Nehmt meinen Dank, wenn auch die Welt,
Wie mir einst, ihren vorenthält!“

An eigenen Compositionen – meist für Clavier und Gesang, doch darunter auch ein Concert mit Orchester, ein Trio und Romanzen für Pianoforte und Geige – veröffentlichte Clara im Laufe der Zeit 23 opera und einiges ohne Opuszahl Erschienene. Aber auch das, was ihr Gatte schuf, durchlebte sie treulich mit ihm, und an seinem Streben nach dem Höchsten nahm sie theil.

„Er war ihr“ – wie Ferdinand Hiller in bewegter Rede am Grabe Robert Schumann’s bezeugte – „wie der Tochter der Vater, wie der Braut der Bräutigam, wie dem Jünger der Meister, wie dem Gläubigen der Heilige.“

Als liebevolle Vermittlerin stand sie zwischen dem in seine Traum- und Gedankenwelt vertieften, schweigsamen Manne und dem praktischen Leben, der Außenwelt. Von der stillen Heimstätte, die sie sich als Mittelpunkt harmonischsten häuslichen Glückes zunächst in Leipzig, dann in Dresden (von 1844 bis 1850) und zuletzt in Düsseldorf gegründet, zog sie ihn auch zeitweilig mit in’s Weite hinaus, in Rußland wie in den verschiedensten Gegenden Deutschlands, Oesterreichs und der Niederlande Triumphe mit ihm feiernd. Durch seinen Genius empfing der ihre seine eigentlichste höchste Weihe. Weit über das, was Clara Wieck einst war, wuchs Clara Schumann hinaus. Aus der „lieblichen Musenspielgenossin ward eine weihevolle, treu pflichtige und strenge Priesterin“.

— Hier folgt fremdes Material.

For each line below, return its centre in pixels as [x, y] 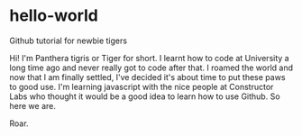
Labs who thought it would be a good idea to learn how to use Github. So [145, 96]
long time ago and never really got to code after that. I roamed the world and [151, 68]
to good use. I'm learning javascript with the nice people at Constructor [142, 86]
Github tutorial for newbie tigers [69, 41]
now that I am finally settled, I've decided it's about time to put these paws [147, 77]
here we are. [32, 105]
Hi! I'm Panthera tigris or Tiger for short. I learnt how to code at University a [150, 58]
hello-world [54, 16]
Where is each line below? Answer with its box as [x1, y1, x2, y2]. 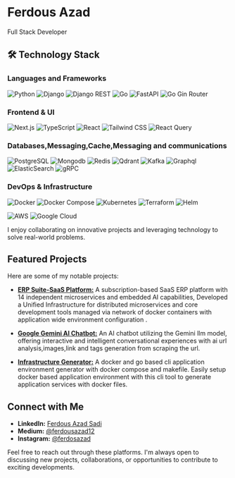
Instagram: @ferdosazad [17, 434, 91, 443]
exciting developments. [7, 463, 75, 472]
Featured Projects [7, 253, 87, 265]
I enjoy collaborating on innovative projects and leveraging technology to [7, 225, 218, 233]
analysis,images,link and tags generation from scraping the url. [17, 344, 201, 353]
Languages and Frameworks [7, 73, 107, 83]
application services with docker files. [17, 380, 128, 388]
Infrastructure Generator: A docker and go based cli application [17, 357, 205, 367]
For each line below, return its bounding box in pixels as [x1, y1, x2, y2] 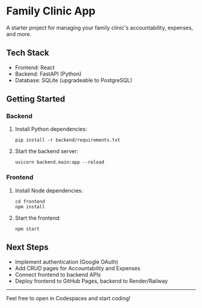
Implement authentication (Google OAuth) [14, 258, 118, 265]
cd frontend [14, 198, 45, 205]
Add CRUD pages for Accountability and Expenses [14, 264, 141, 271]
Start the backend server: [14, 148, 79, 155]
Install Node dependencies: [14, 187, 83, 194]
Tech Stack [6, 48, 49, 58]
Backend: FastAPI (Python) [14, 70, 82, 77]
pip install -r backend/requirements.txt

Sie offenbarte der Welt, was in seiner Seele erklungen und rastete nicht, bis sie seinen tiefsinnigen Clavierdichtungen ein immer allgemeineres Verständniß erschlossen. So war die Ehe dieser beiden Muesenkinder ein gegenseitiges seliges Geben und Nehmen; so war ihre Größe sein, seine Anerkennung ihr Verdienst. Konnte es im Jahre 1846, als Beide Wien besuchten, wie Hanslick erzählt, noch geschehen, daß man von ihm nur als von dem „Mann der Clara Wieck“ sprach, und bei einem Hofconcert sich eine hohe Person nach Clara’s Production mit der huldvollen Frage an ihren Gatten wandte: „Sind Sie auch musikalisch?“ so lernte die Welt dank den Bemühungen der treuen Gattin allmählich erkennen, was sie in ihm besaß.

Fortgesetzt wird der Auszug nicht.